- [What you should do]: The data below should be printed in full, exactly, and without any of its images.

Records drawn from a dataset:
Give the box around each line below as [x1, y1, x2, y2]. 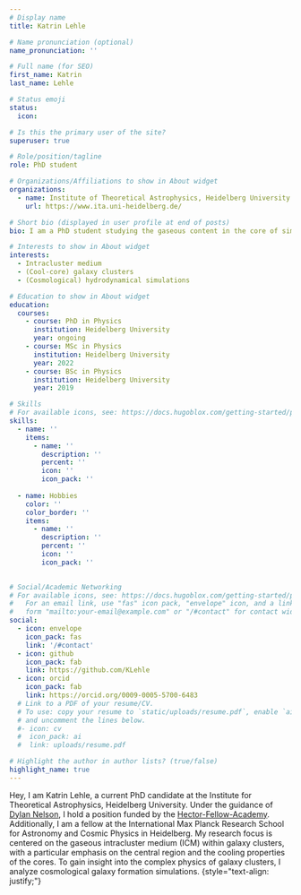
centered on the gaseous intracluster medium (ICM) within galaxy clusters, [9, 837, 285, 848]
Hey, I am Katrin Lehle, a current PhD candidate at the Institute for [9, 789, 253, 800]
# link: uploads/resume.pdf [17, 741, 126, 750]
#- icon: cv [17, 724, 63, 733]
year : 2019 [32, 383, 74, 392]
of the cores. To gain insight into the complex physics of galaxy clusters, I [9, 856, 281, 867]
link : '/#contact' [25, 641, 94, 650]
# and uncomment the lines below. [17, 716, 146, 725]
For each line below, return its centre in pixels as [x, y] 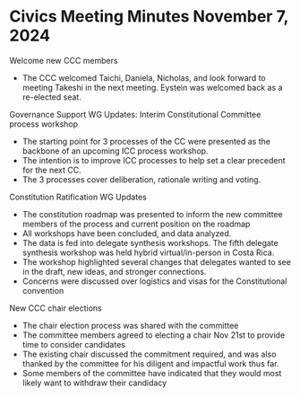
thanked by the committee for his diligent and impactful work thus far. [150, 363]
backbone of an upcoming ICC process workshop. [115, 151]
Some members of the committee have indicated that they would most [152, 373]
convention [43, 290]
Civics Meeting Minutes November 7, [149, 17]
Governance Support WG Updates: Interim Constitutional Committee [135, 114]
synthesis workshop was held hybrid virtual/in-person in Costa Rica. [148, 252]
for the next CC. [52, 170]
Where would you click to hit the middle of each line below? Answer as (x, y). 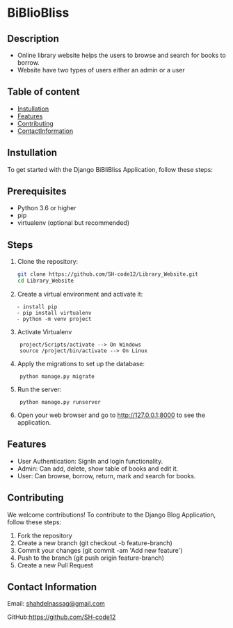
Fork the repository (45, 535)
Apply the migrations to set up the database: (81, 364)
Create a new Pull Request (55, 565)
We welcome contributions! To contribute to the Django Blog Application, (112, 515)
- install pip (37, 307)
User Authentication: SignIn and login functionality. (90, 461)
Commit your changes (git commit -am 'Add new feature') (100, 550)
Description (33, 39)

- [Response]:
Give the box around each line below as [x1, y1, x2, y2]. 
centered on the gaseous intracluster medium (ICM) within galaxy clusters, [9, 837, 285, 848]
Hey, I am Katrin Lehle, a current PhD candidate at the Institute for [9, 789, 253, 800]
# link: uploads/resume.pdf [17, 741, 126, 750]
#- icon: cv [17, 724, 63, 733]
year : 2019 [32, 383, 74, 392]
of the cores. To gain insight into the complex physics of galaxy clusters, I [9, 856, 281, 867]
link : '/#contact' [25, 641, 94, 650]
# and uncomment the lines below. [17, 716, 146, 725]
For each line below, return its centre in pixels as [x, y] 
thanked by the committee for his diligent and impactful work thus far. [150, 363]
backbone of an upcoming ICC process workshop. [115, 151]
Some members of the committee have indicated that they would most [152, 373]
convention [43, 290]
Civics Meeting Minutes November 7, [149, 17]
Governance Support WG Updates: Interim Constitutional Committee [135, 114]
synthesis workshop was held hybrid virtual/in-person in Costa Rica. [148, 252]
for the next CC. [52, 170]
Where would you click to hit the middle of each line below? Answer as (x, y). 
Fork the repository (45, 535)
Apply the migrations to set up the database: (81, 364)
Create a new Pull Request (55, 565)
We welcome contributions! To contribute to the Django Blog Application, (112, 515)
- install pip (37, 307)
User Authentication: SignIn and login functionality. (90, 461)
Commit your changes (git commit -am 'Add new feature') (100, 550)
Description (33, 39)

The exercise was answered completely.